How many people died under US bombs in the first Gulf War like the one that killed over four hundred civilians in Baghdad’s Amiriyah bomb shelter on February 13, 1991?  What could be more cowardly than the US air attack on fleeing Iraqi troops on Iraq’s Highway 8 (the Highway of Death) on February 26 – 27, 1991.  A US pilot said “It was a turkey shoot.  Like shooting ducks in a barrel.”   The war was over.  The Iraqis had abandoned Kuwait.  The attack was cowardly mass murder.

This year France went to war against, I believe, the legitimate government of Ivory Coast to put a puppet in power because the 2002 Coup d’Etat had failed.  The French backed and armed rebels killed thousands as they marched on the capital, Abidjan.  Since the take over, there have been many more killings.  But the western press and governments are not nearly as interested as they were when people got killed in attacks on the forces of a government they did not like.  Almost total silence.  Very often ‘theirs’ and ‘ours’ determines the worthy dead from the unworthy to quote Chomsky and Hermann.

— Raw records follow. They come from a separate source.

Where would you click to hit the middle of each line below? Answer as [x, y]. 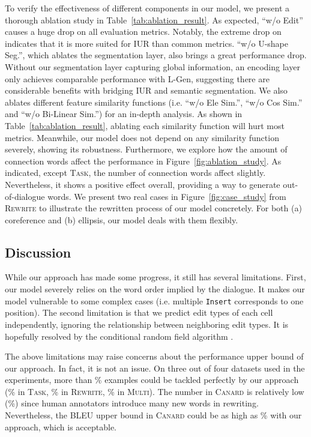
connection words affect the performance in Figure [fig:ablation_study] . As [143, 161]
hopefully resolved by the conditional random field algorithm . [119, 336]
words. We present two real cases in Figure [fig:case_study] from [167, 196]
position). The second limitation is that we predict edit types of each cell [139, 312]
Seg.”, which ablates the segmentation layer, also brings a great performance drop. [156, 55]
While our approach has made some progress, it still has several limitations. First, [155, 277]
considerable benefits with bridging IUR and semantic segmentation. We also [146, 90]
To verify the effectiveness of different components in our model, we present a [147, 8]
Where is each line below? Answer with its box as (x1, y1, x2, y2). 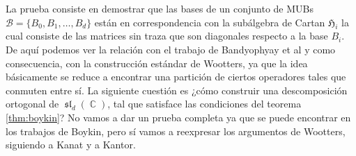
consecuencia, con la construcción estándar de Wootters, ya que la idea (6, 55, 308, 70)
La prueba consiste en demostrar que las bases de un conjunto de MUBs (6, 1, 314, 15)
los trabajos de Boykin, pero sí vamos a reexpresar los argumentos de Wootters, (6, 123, 346, 138)
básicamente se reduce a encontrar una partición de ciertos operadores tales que (6, 69, 346, 84)
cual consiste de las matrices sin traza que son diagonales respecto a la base (6, 28, 328, 43)
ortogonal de (6, 96, 59, 111)
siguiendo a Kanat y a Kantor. (6, 137, 136, 152)
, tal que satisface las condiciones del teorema (107, 96, 302, 111)

In Libya, the rebels supported by NATO systematically executed the Black African prisoners they took, accusing them of being mercenaries.  Most were merely migrant workers.  Where is the outrage?  It is known that NATO bombs are killing civilians in Libya and all of this, I believe, because Qaddafi threatened to nationalize the country’s oil and create an African Central Bank which would make the IMF and World Bank useless and, more importantly, powerless.  There was nothing spontaneous about the Benghazi revolt as far as I am concerned.  The flags had been industrially made and were in the streets the first day.  The posters and banners, in several languages, were professionally printed in a country without private printers and were out the first day. The ‘rebels’ were armed and ready on the very first day.  How is it reporters have not picked up on this.  Where is the outrage?

The reality is some deaths are worth more than others.  Every now and then a Twin Towers(9/11/01), London underground bombing (7/7/07), Madrid metro bombing (11/3/05)  or Oslo killing spree comes along and because more worthier people are killed, we get outraged.